Ponad 900 tys. osób odwiedziło Muzeum Domu Rodzinnego Jana Pawła II w Wadowicach od jego otwarcia po przebudowie w 2014 r. Dyrektor placówki ks. Jacek Pietruszka powiedział w piątek, że milionowy turysta zwiedzi ją prawdopodobnie latem przyszłego roku.
„Myślę, że stanie się to podczas przyszłorocznego szczytu turystycznego. Między majem a październikiem rokrocznie przyjeżdża do nas najwięcej zwiedzających” – dodał ks. Pietruszka.
W ub.r. Muzeum zwiedziło 270 tys. osób. Blisko 40 proc. przyjechało z zagranicy. Zdaniem Anny Czajkowskiej, odpowiedzialnej w placówce za kontakty z mediami, to rekordowy wynik, gdyż zwykle obcokrajowcy stanowią ok. 20 proc. gości. W ub.r. w Krakowie odbywały się jednak Światowe Dni Młodzieży.

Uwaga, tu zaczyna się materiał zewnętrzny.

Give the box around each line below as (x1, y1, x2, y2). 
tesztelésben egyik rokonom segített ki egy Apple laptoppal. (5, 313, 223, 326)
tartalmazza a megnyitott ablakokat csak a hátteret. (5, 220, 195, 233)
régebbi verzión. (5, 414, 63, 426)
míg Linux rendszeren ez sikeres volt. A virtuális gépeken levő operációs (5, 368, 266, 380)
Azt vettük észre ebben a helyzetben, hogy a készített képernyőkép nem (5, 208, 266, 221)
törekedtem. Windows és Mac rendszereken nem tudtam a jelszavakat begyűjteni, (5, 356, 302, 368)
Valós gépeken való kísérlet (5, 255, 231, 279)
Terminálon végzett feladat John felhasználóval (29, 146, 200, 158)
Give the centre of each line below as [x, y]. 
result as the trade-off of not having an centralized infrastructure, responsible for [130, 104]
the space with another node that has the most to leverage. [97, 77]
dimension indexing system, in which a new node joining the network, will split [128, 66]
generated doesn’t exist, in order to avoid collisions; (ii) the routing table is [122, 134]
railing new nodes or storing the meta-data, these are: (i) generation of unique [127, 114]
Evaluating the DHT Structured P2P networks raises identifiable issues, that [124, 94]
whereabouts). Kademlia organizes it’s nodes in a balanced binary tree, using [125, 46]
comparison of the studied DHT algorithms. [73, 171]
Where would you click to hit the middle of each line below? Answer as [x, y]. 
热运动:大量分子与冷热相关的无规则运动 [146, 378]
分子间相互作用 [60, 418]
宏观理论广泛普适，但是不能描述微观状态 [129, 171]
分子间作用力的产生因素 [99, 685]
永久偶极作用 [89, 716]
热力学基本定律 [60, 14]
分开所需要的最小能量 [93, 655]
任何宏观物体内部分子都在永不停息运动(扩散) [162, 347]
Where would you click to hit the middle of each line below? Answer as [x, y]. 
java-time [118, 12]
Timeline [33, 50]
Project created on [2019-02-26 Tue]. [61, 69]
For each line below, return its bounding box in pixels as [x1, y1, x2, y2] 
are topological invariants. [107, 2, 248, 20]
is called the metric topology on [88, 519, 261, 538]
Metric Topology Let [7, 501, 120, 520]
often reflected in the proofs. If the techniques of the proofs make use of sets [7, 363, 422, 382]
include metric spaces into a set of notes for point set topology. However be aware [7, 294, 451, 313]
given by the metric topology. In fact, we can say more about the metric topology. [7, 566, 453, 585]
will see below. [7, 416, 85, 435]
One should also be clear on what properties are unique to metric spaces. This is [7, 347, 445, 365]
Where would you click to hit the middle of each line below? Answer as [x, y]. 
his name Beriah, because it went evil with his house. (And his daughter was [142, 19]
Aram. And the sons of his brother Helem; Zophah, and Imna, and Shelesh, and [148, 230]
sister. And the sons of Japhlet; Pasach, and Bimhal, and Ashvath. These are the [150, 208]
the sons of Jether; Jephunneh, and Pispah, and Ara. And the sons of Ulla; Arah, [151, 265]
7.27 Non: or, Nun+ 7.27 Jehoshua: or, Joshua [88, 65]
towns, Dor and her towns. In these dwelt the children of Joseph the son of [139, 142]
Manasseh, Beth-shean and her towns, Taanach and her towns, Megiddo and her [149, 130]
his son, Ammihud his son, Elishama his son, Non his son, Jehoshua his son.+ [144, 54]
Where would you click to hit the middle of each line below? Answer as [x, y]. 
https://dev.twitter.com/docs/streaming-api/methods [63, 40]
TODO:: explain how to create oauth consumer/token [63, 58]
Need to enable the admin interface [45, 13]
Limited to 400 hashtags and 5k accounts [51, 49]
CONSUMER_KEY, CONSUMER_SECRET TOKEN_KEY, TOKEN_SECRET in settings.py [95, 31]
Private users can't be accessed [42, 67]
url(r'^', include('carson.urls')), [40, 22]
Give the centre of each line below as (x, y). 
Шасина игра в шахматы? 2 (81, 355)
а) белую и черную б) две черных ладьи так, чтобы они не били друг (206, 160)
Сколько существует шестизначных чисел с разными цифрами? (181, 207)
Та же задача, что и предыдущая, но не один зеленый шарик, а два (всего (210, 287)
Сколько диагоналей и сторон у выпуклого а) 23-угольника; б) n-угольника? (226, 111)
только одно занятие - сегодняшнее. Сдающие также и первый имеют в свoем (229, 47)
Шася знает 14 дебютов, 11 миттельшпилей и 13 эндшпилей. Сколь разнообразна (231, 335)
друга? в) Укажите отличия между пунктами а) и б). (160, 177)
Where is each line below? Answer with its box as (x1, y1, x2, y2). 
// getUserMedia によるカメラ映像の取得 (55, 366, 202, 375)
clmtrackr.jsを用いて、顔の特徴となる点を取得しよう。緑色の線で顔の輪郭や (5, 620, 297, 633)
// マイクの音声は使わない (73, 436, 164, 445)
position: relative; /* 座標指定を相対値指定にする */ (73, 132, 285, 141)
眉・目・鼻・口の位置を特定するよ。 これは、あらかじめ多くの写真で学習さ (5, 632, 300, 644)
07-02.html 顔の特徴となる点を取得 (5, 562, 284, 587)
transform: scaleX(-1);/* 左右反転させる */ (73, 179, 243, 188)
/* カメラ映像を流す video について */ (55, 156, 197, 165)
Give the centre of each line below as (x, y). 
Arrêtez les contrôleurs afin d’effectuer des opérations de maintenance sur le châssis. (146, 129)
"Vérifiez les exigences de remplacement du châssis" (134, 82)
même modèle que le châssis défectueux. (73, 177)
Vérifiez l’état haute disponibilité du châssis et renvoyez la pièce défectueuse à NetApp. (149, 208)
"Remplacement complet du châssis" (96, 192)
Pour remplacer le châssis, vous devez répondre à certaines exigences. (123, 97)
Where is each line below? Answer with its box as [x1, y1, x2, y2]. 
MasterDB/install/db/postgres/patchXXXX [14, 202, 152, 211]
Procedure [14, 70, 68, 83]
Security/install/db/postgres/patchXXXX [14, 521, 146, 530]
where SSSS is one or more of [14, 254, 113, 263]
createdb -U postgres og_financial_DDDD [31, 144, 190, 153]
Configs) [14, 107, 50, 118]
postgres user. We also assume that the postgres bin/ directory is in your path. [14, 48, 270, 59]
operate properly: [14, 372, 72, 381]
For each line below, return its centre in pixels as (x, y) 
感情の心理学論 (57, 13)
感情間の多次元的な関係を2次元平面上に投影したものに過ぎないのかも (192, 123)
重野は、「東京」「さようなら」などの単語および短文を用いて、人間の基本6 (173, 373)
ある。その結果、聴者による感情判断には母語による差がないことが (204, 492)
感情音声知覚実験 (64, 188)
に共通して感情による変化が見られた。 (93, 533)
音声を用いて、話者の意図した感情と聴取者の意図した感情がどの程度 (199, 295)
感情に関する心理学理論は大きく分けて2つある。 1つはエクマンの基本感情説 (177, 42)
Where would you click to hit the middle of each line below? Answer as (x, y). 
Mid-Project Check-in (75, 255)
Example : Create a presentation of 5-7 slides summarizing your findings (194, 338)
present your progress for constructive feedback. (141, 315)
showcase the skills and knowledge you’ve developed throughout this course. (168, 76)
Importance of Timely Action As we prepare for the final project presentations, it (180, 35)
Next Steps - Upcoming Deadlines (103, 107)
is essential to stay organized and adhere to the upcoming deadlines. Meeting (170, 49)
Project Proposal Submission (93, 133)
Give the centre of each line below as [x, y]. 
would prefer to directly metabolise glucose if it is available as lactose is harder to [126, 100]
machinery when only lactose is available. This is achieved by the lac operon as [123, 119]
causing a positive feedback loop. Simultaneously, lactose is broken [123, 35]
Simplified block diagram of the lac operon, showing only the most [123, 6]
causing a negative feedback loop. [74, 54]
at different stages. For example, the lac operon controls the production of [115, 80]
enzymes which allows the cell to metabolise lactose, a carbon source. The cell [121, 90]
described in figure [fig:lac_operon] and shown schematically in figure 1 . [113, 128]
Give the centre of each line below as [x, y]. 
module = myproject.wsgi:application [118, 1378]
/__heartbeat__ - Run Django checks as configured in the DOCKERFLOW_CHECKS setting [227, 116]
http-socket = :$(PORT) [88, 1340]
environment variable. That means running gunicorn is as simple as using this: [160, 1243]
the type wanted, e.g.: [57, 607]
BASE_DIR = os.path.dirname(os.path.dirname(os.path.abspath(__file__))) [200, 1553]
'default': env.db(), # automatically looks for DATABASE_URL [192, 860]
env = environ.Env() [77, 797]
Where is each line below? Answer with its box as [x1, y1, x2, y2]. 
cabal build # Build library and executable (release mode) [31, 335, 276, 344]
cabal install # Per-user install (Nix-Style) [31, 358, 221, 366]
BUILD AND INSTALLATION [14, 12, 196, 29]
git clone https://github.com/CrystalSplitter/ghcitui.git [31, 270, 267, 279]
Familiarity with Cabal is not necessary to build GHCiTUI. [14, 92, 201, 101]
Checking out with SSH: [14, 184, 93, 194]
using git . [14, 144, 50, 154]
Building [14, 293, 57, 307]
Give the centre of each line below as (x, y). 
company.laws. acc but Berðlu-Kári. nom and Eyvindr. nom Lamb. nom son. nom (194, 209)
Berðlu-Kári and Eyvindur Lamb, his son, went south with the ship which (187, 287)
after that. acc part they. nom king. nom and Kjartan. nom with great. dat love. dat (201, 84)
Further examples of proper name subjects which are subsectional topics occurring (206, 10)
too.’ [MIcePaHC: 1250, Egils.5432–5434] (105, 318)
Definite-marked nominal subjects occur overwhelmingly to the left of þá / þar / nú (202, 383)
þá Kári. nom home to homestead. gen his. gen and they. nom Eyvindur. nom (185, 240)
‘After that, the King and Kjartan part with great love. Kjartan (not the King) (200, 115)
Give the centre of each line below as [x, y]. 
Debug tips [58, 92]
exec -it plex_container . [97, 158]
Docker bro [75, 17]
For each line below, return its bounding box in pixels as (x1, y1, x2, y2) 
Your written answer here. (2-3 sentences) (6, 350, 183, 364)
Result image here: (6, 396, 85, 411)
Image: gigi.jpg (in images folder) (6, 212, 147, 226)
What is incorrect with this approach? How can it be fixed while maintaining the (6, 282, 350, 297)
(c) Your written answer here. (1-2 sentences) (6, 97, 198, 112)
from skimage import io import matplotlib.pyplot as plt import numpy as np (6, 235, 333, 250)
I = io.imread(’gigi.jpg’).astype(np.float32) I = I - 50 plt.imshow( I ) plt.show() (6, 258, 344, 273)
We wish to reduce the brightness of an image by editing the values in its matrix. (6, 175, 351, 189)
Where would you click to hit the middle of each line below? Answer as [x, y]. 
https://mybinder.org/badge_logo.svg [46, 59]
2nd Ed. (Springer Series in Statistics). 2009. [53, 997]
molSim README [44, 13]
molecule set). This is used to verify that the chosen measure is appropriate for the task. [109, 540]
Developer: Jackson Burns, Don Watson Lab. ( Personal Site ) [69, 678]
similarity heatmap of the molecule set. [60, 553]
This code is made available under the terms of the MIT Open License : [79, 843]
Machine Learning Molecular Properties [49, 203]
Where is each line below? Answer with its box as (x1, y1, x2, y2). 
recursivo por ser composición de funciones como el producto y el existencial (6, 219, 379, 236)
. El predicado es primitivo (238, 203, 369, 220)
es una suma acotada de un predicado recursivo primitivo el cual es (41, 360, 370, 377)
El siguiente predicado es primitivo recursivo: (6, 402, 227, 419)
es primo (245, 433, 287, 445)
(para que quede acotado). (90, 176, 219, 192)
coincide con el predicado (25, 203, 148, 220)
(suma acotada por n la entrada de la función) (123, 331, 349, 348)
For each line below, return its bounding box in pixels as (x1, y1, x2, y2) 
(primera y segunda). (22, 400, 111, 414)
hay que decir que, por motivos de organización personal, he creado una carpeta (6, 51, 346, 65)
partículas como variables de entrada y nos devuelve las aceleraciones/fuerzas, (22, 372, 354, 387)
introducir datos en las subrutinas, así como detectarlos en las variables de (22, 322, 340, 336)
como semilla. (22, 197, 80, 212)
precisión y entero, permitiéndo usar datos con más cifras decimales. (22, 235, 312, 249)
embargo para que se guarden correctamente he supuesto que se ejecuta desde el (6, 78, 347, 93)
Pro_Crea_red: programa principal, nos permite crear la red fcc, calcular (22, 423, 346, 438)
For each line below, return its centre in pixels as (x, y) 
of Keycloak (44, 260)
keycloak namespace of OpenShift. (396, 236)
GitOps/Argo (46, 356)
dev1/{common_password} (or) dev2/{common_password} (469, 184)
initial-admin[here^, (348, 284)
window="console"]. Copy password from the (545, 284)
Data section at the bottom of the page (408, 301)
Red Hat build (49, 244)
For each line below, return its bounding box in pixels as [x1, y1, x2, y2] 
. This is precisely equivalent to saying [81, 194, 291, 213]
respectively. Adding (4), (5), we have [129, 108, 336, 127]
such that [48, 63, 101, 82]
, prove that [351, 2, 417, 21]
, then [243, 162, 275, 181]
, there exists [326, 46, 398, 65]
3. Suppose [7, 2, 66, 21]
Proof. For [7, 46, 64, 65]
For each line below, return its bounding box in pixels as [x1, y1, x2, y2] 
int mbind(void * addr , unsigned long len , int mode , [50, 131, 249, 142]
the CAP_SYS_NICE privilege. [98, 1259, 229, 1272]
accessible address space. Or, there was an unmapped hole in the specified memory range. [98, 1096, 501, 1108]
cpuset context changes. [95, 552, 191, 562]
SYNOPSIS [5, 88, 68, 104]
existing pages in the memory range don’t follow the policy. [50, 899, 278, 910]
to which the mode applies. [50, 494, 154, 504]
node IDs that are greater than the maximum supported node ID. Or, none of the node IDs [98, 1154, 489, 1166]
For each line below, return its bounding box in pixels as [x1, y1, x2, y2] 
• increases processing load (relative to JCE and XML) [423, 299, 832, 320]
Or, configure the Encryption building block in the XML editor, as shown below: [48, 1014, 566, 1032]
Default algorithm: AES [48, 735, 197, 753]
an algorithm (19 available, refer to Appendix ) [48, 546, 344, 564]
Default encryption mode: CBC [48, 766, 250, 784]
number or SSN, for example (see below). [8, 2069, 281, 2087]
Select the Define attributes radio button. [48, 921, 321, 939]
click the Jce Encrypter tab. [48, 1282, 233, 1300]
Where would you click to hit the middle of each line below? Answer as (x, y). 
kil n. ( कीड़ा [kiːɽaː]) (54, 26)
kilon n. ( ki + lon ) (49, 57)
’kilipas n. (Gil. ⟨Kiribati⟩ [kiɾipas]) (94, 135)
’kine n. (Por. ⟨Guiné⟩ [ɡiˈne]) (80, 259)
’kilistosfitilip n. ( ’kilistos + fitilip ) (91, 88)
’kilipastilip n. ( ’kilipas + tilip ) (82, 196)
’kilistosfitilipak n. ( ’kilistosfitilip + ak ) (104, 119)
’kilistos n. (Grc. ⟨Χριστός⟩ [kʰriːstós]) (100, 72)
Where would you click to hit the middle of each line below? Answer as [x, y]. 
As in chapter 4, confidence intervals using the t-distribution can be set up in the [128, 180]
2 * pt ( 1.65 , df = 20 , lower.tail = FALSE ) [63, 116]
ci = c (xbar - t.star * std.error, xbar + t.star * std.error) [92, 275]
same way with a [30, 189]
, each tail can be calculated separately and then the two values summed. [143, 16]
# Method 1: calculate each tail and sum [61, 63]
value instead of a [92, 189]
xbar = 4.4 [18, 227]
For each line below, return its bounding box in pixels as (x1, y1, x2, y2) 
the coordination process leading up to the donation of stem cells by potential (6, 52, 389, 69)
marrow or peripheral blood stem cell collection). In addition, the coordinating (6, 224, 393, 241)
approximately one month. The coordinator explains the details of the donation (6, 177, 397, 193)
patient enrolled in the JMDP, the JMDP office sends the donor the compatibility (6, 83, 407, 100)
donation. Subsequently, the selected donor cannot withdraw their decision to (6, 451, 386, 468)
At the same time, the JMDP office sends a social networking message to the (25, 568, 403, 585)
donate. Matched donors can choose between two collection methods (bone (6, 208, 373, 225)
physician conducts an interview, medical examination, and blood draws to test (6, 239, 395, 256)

Muzeum mieści się w kamienicy, w której mieszkali Wojtyłowie, a w 1920 r. urodził się Karol Wojtyła. Powstało w 1984 r. W 2010 r. rozpoczęła się jego przebudowa. Muzeum zostało ponownie otwarte 9 kwietnia 2014 r. Nowa ekspozycja jest opowieścią o Karolu Wojtyle - od urodzenia do śmierci. To pierwsza ekspozycja narracyjna o Janie Pawle II na świecie. Zobaczyć można m.in. elementy oryginalnego wyposażenia mieszkania Wojtyłów i osobiste rzeczy papieża. Wśród eksponatów jest pistolet, z którego Ali Agca strzelał do Jana Pawła II.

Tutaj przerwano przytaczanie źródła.